Where the FN has historically been anti-Semitic, protectionist and opposed to gay rights, for example, Wilders' party is socially libertarian, pro-Zionist and pro free trade (it focuses its xenophobic ire on Muslims).
Despite these differences, the two came together in November to forge a rightwing anti-EU pact to "slay the monster in Brussels". The aim is to forge a new official group in the European Parliament, which would require a minimum of 25 MEPs from seven different countries.
Belgium's Vlaams Belang, the Sweden Democrats and the Austrian Freedom party are on board, but the putative bloc may well struggle to get the seven countries it needs. Both the Danish People's Party and Ukip have ruled out taking part.
What are they likely to win?
Adding in other populist and/or eurosceptic parties on the right or far-right (plenty of which Ukip says it regards as abhorrent fascists) brings the total to about 50 seats. Ukip is expected to increase its share of the vote from 16.1% to 22% winning 17 seats from 13 last time.
But forecasters expect other EFD-aligned parties to lose seats (see below), so that the EFD is left with the same number of seats in the parliament.
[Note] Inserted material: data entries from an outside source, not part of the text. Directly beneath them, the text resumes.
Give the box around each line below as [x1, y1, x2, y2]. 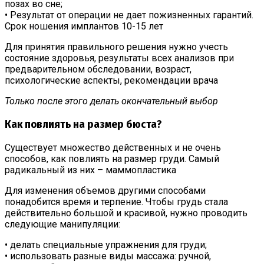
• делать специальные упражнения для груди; [5, 239, 207, 250]
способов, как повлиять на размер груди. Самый [5, 153, 219, 164]
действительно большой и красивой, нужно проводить [5, 207, 247, 219]
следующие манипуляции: [5, 218, 120, 230]
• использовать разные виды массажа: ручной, [5, 250, 211, 262]
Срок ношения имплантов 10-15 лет [5, 21, 163, 32]
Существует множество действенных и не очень [5, 141, 221, 153]
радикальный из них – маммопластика [5, 164, 176, 176]
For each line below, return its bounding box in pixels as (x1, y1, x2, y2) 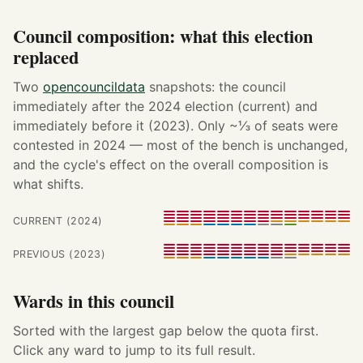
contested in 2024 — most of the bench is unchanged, (13, 136, 348, 153)
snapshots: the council (145, 78, 286, 95)
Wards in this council (13, 288, 174, 315)
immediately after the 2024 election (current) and (13, 97, 318, 114)
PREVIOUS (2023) (13, 248, 106, 261)
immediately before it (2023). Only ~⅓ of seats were (13, 117, 338, 134)
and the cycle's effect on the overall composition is (13, 156, 328, 173)
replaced (13, 43, 79, 70)
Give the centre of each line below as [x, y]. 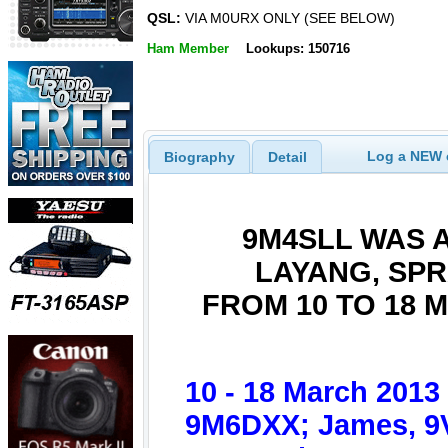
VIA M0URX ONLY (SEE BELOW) [288, 18]
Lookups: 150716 [297, 48]
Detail [287, 156]
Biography [199, 156]
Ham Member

One implication of that scenario for Nigel Farage is that Ukip's core European dilemma to what extent it ought to co-operate with the likes of Le Pen and Wilders is set to get much sharper.
Why's that?
According to Arnaud Leparmentier, writing in Le Monde last month, the European parliament's president, Martin Schulz, is working on the assumption that, while the Ukip-led eurosceptic group will stick at around 30 seats in the new parliament, the FN and similar parties will win around 40 seats, and fascist parties another 20.
Add in another 50 hard-left anti-EU MEPs (mostly from France, Germany and Italy), and the number of anti-EU MEPs in the next parliament could rise from 100 today to a maximum of 160. It means that quite a big chunk of the European parliament (just over a fifth) would be opposed to the EU's existence.
Does this matter?
Moreover, if the increased anti-EU vote leads (as many expect) to a grand left-right coalition in Brussels, as it has in Berlin, it will increase the sense that the European Parliament is merely a cosy talking-shop, and that all the real deals are done behind closed doors.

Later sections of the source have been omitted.